┌──

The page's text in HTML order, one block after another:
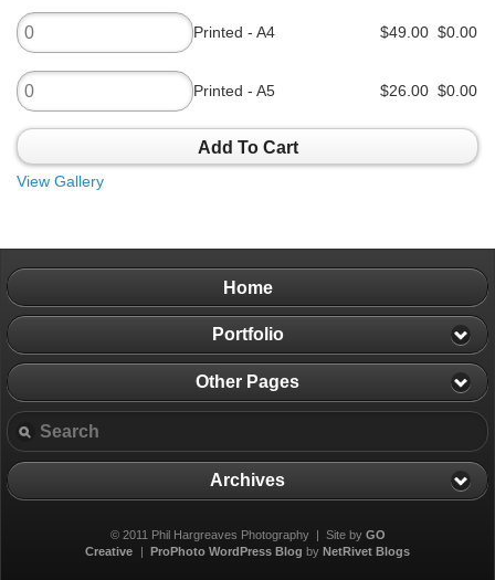
Printed - A4 $49.00 $0.00
Printed - A5 $26.00 $0.00
Add To Cart
View Gallery
Home
Portfolio
Other Pages
Archives
© 2011 Phil Hargreaves Photography | Site by GO
Creative
| ProPhoto WordPress Blog byNetRivet Blogs
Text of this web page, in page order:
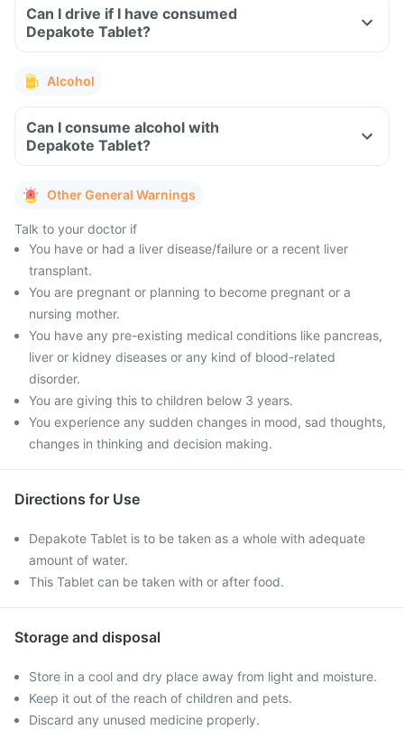
Can I drive if I have consumed
Depakote Tablet?
Alcohol
Can I consume alcohol with
Depakote Tablet?
Other General Warnings
Talk to your doctor if
You have or had a liver disease/failure or a recent liver
transplant.
You are pregnant or planning to become pregnant or a
nursing mother.
You have any pre-existing medical conditions like pancreas,
liver or kidney diseases or any kind of blood-related
disorder.
You are giving this to children below 3 years.
You experience any sudden changes in mood, sad thoughts,
changes in thinking and decision making.
Directions for Use
Depakote Tablet is to be taken as a whole with adequate
amount of water.
This Tablet can be taken with or after food.
Storage and disposal
Store in a cool and dry place away from light and moisture.
Keep it out of the reach of children and pets.
Discard any unused medicine properly.
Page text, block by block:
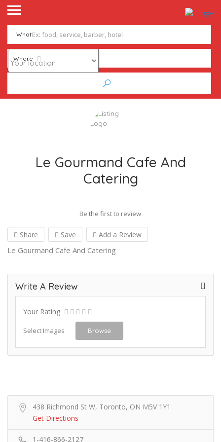
What
Where
Le Gourmand Cafe And
Catering
Be the first to review
Share Save Add a Review
Le Gourmand Cafe And Catering
Write A Review
Your Rating
Select Images Browse
438 Richmond St W, Toronto, ON M5V 1Y1
Get Directions
1-416-866-2127
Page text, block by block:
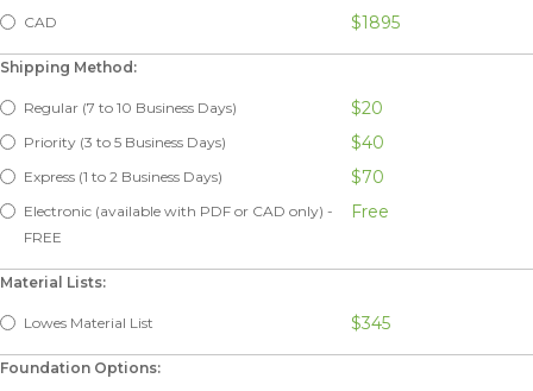
CAD $1895
Shipping Method:
Regular (7 to 10 Business Days) $20
Priority (3 to 5 Business Days) $40
Express (1 to 2 Business Days) $70
Electronic (available with PDF or CAD only) -
FREE
Free
Material Lists:
Lowes Material List $345
Foundation Options:
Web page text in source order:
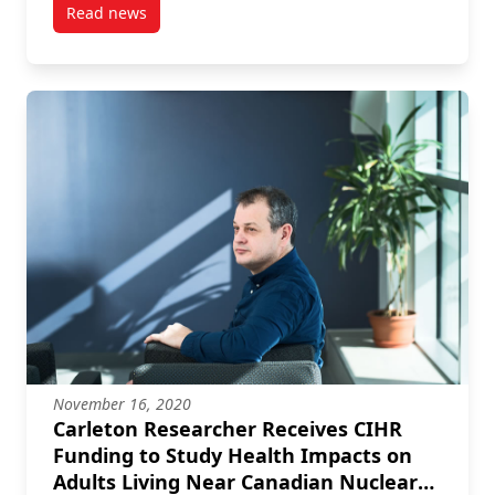
Read newspost CIHR Invests $3M in Health Research at
November 16, 2020
Carleton Researcher Receives CIHR
Funding to Study Health Impacts on
Adults Living Near Canadian Nuclear
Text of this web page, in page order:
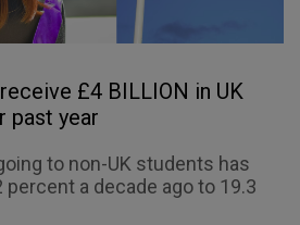
£4 BILLION in UK
past year
to non-UK students has
a decade ago to 19.3
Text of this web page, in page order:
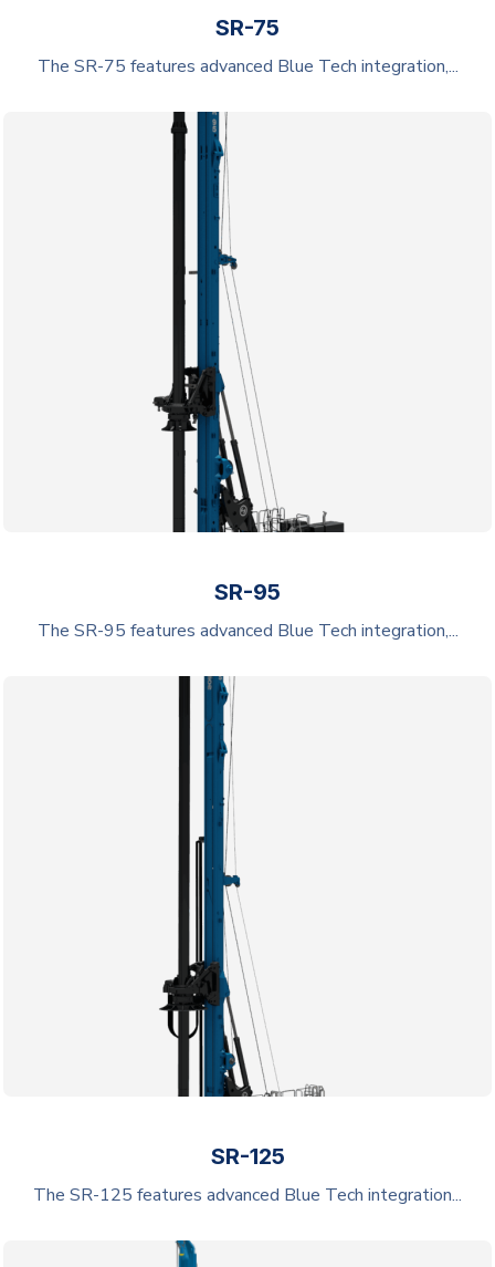
SR-75
The SR-75 features advanced Blue Tech integration,...
SR-95
The SR-95 features advanced Blue Tech integration,...
SR-125
The SR-125 features advanced Blue Tech integration...
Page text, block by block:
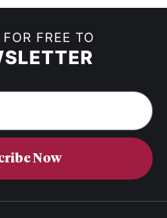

└──

● **Task prompt**:
I would like you to set down the lines above, from the one containing "Web page text" to the final line, exactly as written and without pictures.

● **Written solution**:
Web page text in source order:
Read newspost CIHR Invests $3M in Health Research at
November 16, 2020
Carleton Researcher Receives CIHR
Funding to Study Health Impacts on
Adults Living Near Canadian Nuclear
Text of this web page, in page order:
£4 BILLION in UK
past year
to non-UK students has
a decade ago to 19.3
Text of this web page, in page order:
SR-75
The SR-75 features advanced Blue Tech integration,...
SR-95
The SR-95 features advanced Blue Tech integration,...
SR-125
The SR-125 features advanced Blue Tech integration...
Page text, block by block:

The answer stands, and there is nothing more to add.